→ TASK TO CARRY OUT
Transcribe all of the records exactly, leaving every line as it is.

Collected data:
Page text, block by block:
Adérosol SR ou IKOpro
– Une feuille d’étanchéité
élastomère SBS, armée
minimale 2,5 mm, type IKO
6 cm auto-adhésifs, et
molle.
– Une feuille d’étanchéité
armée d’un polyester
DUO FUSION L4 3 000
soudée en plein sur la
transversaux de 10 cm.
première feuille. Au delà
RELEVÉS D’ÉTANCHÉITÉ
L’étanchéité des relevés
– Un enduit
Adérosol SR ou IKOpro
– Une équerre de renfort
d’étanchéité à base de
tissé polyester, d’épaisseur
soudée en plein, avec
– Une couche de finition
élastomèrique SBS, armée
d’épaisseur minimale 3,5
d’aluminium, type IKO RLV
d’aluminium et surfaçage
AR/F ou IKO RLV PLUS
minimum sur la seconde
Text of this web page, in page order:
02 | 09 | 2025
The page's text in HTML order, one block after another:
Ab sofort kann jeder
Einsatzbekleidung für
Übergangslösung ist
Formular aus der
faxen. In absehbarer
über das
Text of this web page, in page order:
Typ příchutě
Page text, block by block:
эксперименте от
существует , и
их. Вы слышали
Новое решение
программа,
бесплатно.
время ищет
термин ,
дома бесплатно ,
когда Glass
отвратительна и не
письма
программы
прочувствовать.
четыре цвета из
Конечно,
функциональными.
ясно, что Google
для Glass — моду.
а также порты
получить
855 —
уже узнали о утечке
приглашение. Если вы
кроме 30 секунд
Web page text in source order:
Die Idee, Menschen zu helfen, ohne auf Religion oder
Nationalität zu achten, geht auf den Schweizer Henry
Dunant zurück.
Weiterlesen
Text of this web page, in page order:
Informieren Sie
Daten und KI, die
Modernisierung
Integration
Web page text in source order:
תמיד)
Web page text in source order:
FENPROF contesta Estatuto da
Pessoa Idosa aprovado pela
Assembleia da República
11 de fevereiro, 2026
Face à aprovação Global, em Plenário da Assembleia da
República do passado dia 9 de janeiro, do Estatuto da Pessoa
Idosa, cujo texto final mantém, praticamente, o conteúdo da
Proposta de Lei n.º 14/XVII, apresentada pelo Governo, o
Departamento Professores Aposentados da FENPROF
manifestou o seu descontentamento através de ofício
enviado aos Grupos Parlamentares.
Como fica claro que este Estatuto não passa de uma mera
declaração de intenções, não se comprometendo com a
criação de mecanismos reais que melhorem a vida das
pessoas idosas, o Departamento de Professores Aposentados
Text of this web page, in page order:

→ RESULT FOR THIS EXERCISE
Page text, block by block:
Adérosol SR ou IKOpro
– Une feuille d’étanchéité
élastomère SBS, armée
minimale 2,5 mm, type IKO
6 cm auto-adhésifs, et
molle.
– Une feuille d’étanchéité
armée d’un polyester
DUO FUSION L4 3 000
soudée en plein sur la
transversaux de 10 cm.
première feuille. Au delà
RELEVÉS D’ÉTANCHÉITÉ
L’étanchéité des relevés
– Un enduit
Adérosol SR ou IKOpro
– Une équerre de renfort
d’étanchéité à base de
tissé polyester, d’épaisseur
soudée en plein, avec
– Une couche de finition
élastomèrique SBS, armée
d’épaisseur minimale 3,5
d’aluminium, type IKO RLV
d’aluminium et surfaçage
AR/F ou IKO RLV PLUS
minimum sur la seconde
Text of this web page, in page order:
02 | 09 | 2025
The page's text in HTML order, one block after another:
Ab sofort kann jeder
Einsatzbekleidung für
Übergangslösung ist
Formular aus der
faxen. In absehbarer
über das
Text of this web page, in page order:
Typ příchutě
Page text, block by block:
эксперименте от
существует , и
их. Вы слышали
Новое решение
программа,
бесплатно.
время ищет
термин ,
дома бесплатно ,
когда Glass
отвратительна и не
письма
программы
прочувствовать.
четыре цвета из
Конечно,
функциональными.
ясно, что Google
для Glass — моду.
а также порты
получить
855 —
уже узнали о утечке
приглашение. Если вы
кроме 30 секунд
Web page text in source order:
Die Idee, Menschen zu helfen, ohne auf Religion oder
Nationalität zu achten, geht auf den Schweizer Henry
Dunant zurück.
Weiterlesen
Text of this web page, in page order:
Informieren Sie
Daten und KI, die
Modernisierung
Integration
Web page text in source order:
תמיד)
Web page text in source order:
FENPROF contesta Estatuto da
Pessoa Idosa aprovado pela
Assembleia da República
11 de fevereiro, 2026
Face à aprovação Global, em Plenário da Assembleia da
República do passado dia 9 de janeiro, do Estatuto da Pessoa
Idosa, cujo texto final mantém, praticamente, o conteúdo da
Proposta de Lei n.º 14/XVII, apresentada pelo Governo, o
Departamento Professores Aposentados da FENPROF
manifestou o seu descontentamento através de ofício
enviado aos Grupos Parlamentares.
Como fica claro que este Estatuto não passa de uma mera
declaração de intenções, não se comprometendo com a
criação de mecanismos reais que melhorem a vida das
pessoas idosas, o Departamento de Professores Aposentados
Text of this web page, in page order:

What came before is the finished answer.